On 18/10/2024 10:26, Zhu Yanjun wrote:
External email: Use caution opening links or attachments
在 2024/10/16 17:16, Yonatan Maman 写道:
On 16/10/2024 7:23, Christoph Hellwig wrote:
On Tue, Oct 15, 2024 at 06:23:44PM +0300, Yonatan Maman wrote:
From: Yonatan Maman <Ymaman@xxxxxxxxxx>
This patch series aims to enable Peer-to-Peer (P2P) DMA access in
GPU-centric applications that utilize RDMA and private device pages.
This
enhancement is crucial for minimizing data transfer overhead by
allowing
the GPU to directly expose device private page data to devices such as
NICs, eliminating the need to traverse system RAM, which is the native
method for exposing device private page data.
Please tone down your marketing language and explain your factual
changes.
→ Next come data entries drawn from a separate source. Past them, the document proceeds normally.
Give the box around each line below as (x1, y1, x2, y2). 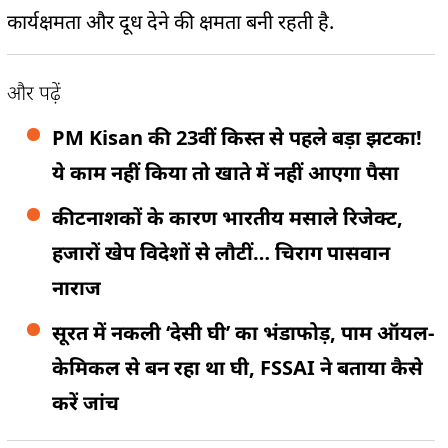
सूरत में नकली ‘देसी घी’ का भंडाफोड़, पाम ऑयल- (52, 318, 434, 346)
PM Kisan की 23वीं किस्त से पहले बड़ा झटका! (52, 123, 422, 151)
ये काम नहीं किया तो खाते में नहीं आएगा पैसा (52, 158, 399, 186)
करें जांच (52, 388, 119, 416)
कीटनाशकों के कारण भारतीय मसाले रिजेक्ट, (52, 203, 403, 231)
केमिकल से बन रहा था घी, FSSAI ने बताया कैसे (52, 353, 423, 381)
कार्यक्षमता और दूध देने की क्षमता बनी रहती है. (7, 7, 334, 35)
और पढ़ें (7, 78, 61, 106)

If you make performance claims back them by numbers.
Got it, thanks! I'll fix that. Regarding performance, we’re achieving
over 10x higher bandwidth and 10x lower latency using perftest-rdma,
especially (with a high rate of GPU memory access).
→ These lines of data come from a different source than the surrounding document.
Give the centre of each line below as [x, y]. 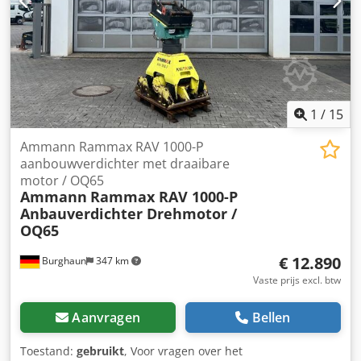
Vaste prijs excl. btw [297, 280]
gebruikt [100, 351]
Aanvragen [106, 318]
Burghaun [63, 261]
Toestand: [48, 351]
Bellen [271, 318]
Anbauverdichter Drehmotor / [129, 214]
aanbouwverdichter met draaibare [125, 164]

If I got this patch series correctly, this is based on ODP (On Demand
Paging). And a way also exists which is based on non-ODP. From the
following links, this way is implemented on efa, irdma and mlx5.
1. iRDMA
https://lore.kernel.org/all/20230217011425.498847-1-yanjun.zhu@xxxxxxxxx/
2. efa
https://lore.kernel.org/lkml/20211007114018.GD2688930@xxxxxxxx/t/
3. mlx5
https://lore.kernel.org/all/1608067636-98073-5-git-send-email-
jianxin.xiong@xxxxxxxxx/
Because these 2 methods are both implemented on mlx5, have you compared
the test results with the 2 methods on mlx5?
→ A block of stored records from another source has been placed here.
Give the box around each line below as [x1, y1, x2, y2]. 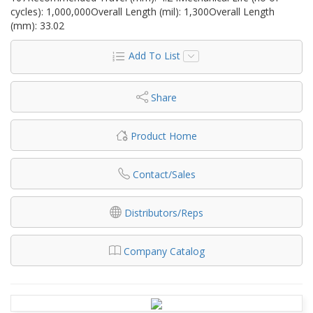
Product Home [131, 129, 197, 143]
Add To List [128, 48, 180, 62]
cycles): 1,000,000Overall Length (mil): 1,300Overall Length [10, 4, 275, 18]
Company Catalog [123, 244, 205, 258]
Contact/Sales [132, 167, 196, 181]
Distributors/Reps [124, 205, 203, 219]
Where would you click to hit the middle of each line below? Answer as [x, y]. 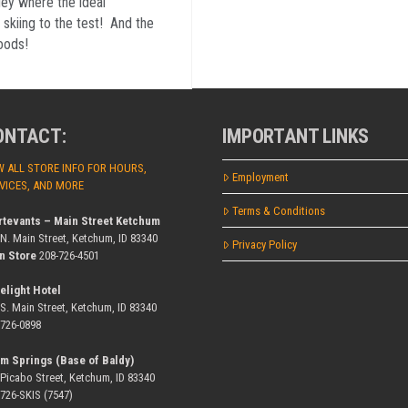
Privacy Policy [265, 244]
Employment [261, 177]
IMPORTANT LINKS [296, 135]
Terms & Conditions [279, 210]

The most important results should be latency and bandwidth. Please let
us know the test results.
Thanks a lot.
Zhu Yanjun
This patch-set aims to support GPU Direct RDMA for HMM ODP memory.
Compared to the dma-buf method, we achieve the same performance (BW and
latency), for GPU intensive test-cases (No CPU accesses during the test).